Так что необходимо думать о том, как системно поддержать игроков рынка в вопросе обеспечения их полноценной конкурентоспособности как на внутреннем, так и на мировом рынке, но в конечном итоге нам нужна сильная отрасль, а сильной она будет, только если она в состоянии сама себя обеспечить. Если работа отрасли приносит ее игрокам прибыль, то средства из этой прибыли идут на развитие. Это привлекает новых игроков и новых инвесторов. В результате запускается самоподдерживающийся процесс. А дотационная отрасль не может быть сильной. На государственном финансировании долго продержаться невозможно. В неинтересные, не приносящие прибыль рынки никто вкладываться не будет.

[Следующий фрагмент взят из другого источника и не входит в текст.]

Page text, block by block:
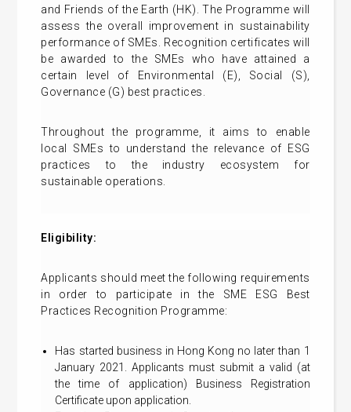
and Friends of the Earth (HK). The Programme will
assess the overall improvement in sustainability
performance of SMEs. Recognition certificates will
be awarded to the SMEs who have attained a
certain level of Environmental (E), Social (S),
Governance (G) best practices.
Throughout the programme, it aims to enable
local SMEs to understand the relevance of ESG
practices to the industry ecosystem for
sustainable operations.
Eligibility:
Applicants should meet the following requirements
in order to participate in the SME ESG Best
Practices Recognition Programme:
Has started business in Hong Kong no later than 1
January 2021. Applicants must submit a valid (at
the time of application) Business Registration
Certificate upon application.

Кроме того, если мы с самого начала не будем уделять внимание качеству и себестоимости продукции, готовить платформу для того, чтобы наши производства пусть не сразу, но стали эффективными, скорее всего, у конкурента в определенный момент возникнет возможность перебить нас по цене – даже с учетом всех преференций и других механизмов, которые призваны защищать нас на рынке. Когда разница в себестоимости большая – а такое вполне вероятно, когда наш конкурент построил эффективное производство, а мы нет – это открывает возможность нивелировать практически любые меры поддержки.
На ваш взгляд, какие меры поддержки наиболее актуальны сейчас, на первом этапе?

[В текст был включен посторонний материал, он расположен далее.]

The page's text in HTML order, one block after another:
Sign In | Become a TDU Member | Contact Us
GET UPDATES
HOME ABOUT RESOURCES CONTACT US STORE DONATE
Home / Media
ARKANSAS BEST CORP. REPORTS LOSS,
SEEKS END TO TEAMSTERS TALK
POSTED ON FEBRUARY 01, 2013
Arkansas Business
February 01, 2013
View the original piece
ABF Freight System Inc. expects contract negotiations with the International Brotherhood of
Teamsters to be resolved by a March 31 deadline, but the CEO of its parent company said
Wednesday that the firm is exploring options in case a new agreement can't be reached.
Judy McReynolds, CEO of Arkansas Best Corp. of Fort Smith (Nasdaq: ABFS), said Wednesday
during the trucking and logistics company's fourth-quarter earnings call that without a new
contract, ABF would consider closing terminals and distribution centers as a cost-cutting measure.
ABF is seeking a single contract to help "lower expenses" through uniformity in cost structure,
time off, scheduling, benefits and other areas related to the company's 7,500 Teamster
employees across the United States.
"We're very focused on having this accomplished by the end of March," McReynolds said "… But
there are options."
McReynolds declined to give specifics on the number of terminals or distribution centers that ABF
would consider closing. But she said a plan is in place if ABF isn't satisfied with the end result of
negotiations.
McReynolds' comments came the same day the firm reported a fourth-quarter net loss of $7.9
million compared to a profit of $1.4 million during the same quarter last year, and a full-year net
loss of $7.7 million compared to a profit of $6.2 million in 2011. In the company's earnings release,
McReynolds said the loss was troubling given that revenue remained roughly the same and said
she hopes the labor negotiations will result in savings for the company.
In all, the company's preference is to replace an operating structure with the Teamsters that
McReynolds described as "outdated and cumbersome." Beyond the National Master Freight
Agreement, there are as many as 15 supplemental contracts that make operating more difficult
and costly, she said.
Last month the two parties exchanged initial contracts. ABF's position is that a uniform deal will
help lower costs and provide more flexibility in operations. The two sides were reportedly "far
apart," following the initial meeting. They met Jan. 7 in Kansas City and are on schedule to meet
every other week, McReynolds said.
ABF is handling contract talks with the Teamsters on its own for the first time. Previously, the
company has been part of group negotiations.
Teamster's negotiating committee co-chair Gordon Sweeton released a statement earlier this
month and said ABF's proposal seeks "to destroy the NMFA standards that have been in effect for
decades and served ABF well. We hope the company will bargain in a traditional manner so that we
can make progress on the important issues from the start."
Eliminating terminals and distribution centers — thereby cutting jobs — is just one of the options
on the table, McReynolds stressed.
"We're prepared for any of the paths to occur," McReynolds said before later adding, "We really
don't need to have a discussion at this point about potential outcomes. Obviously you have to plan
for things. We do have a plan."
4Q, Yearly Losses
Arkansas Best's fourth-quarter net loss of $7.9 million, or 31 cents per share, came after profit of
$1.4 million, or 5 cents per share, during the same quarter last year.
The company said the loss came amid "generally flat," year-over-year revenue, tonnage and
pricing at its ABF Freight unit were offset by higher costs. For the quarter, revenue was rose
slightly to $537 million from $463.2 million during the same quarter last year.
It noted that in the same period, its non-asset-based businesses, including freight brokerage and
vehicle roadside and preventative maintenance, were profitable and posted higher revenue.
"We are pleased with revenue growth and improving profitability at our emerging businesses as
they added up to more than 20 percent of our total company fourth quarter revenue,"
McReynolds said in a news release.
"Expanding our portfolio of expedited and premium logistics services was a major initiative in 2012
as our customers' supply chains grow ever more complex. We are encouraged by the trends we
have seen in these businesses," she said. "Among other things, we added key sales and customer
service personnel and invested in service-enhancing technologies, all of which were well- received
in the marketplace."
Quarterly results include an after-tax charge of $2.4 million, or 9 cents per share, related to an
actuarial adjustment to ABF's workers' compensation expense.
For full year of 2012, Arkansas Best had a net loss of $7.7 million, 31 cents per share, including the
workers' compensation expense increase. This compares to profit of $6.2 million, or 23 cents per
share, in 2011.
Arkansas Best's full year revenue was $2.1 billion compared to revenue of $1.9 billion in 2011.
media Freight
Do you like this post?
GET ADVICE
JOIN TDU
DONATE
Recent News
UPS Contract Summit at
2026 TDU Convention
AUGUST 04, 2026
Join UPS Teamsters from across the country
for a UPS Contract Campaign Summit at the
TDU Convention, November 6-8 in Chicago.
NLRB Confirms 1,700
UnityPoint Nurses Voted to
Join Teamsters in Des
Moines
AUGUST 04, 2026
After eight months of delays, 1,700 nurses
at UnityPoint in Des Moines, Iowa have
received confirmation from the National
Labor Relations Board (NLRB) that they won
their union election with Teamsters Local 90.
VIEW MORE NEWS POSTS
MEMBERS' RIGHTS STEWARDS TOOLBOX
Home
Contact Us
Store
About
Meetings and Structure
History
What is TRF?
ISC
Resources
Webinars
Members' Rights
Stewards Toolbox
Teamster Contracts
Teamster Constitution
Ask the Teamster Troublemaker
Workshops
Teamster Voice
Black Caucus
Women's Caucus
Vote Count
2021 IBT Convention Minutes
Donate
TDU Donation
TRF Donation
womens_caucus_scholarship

Как показывает мировая практика, чтобы добиться требуемого результата, необходимы в первую очередь две вещи: ресурсы и мотивация играть в долгую. Проекты, о которых мы говорим, требуют долгосрочных инвестиций, их срок окупаемости достаточно большой. А с мотивацией вкладываться на длительный период у нас существуют определенные проблемы. Целевые сроки окупаемости, которые могут позволить себе отечественные компании, как правило, не столь велики.

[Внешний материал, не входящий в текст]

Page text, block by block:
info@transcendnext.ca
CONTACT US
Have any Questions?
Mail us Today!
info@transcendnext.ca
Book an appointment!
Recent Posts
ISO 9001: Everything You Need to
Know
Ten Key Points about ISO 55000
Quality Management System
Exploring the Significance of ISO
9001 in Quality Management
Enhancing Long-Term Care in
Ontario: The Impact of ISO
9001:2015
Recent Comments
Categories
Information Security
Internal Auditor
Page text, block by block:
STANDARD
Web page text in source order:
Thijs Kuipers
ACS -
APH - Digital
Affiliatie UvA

Рассмотрим такой пример: на столе лежит проект со сроком окупаемости, допустим, семь лет, а целевой срок окупаемости – три года. Что нужно предпринять, чтобы такой проект запустился и был реализован? Возможно два варианта.
Первый вариант – когда владельцы предприятия берут на себя риски, связанные с длительным сроком возврата инвестиций и ввязываются в борьбу. Это в хорошем смысле авантюризм, который в современной истории часто стоял у истоков крайне успешных мировых компаний, хорошо всем известных. Но нужно понимать, что это срабатывает не всегда. Существует систематическая ошибка выжившего: случаи, когда это приводило к провалу, не столь широко известны, и потому ощущение, что такой авантюризм всегда вознаграждается, – ложное. Примеры, когда этот вариант работает и в нашей отечественной отрасли, есть, но здравомыслящие люди адекватно оценивают риски и идут по такому пути не так часто, как это нужно, чтобы поднять отрасль в целом.
Второй вариант – покрыть дельту в сроке окупаемости, скажем, в четыре года с помощью мер поддержки финансового характера, таких как субсидии или льготное кредитование. Это значительно облегчает задачу, и, судя по всему, те меры, которые уже работают, помогают в этом вопросе. В последнее время наблюдается положительный тренд в этой области. Частный бизнес все больше инвестирует в крупные амбициозные инвестпроекты с приличным горизонтом планирования и глубокой научнотехнической проработкой. Я вижу, исходя из собственного опыта, диалога со многими организациями отрасли, что мотивация работать в долгую растет. Но пока это отдельные ручейки, а чтобы они превратились в большую полноводную реку, конечно, нужен комплекс мероприятий, позволяющий быть уверенным, что успех проекта не зависит от тех или иных случайных факторов.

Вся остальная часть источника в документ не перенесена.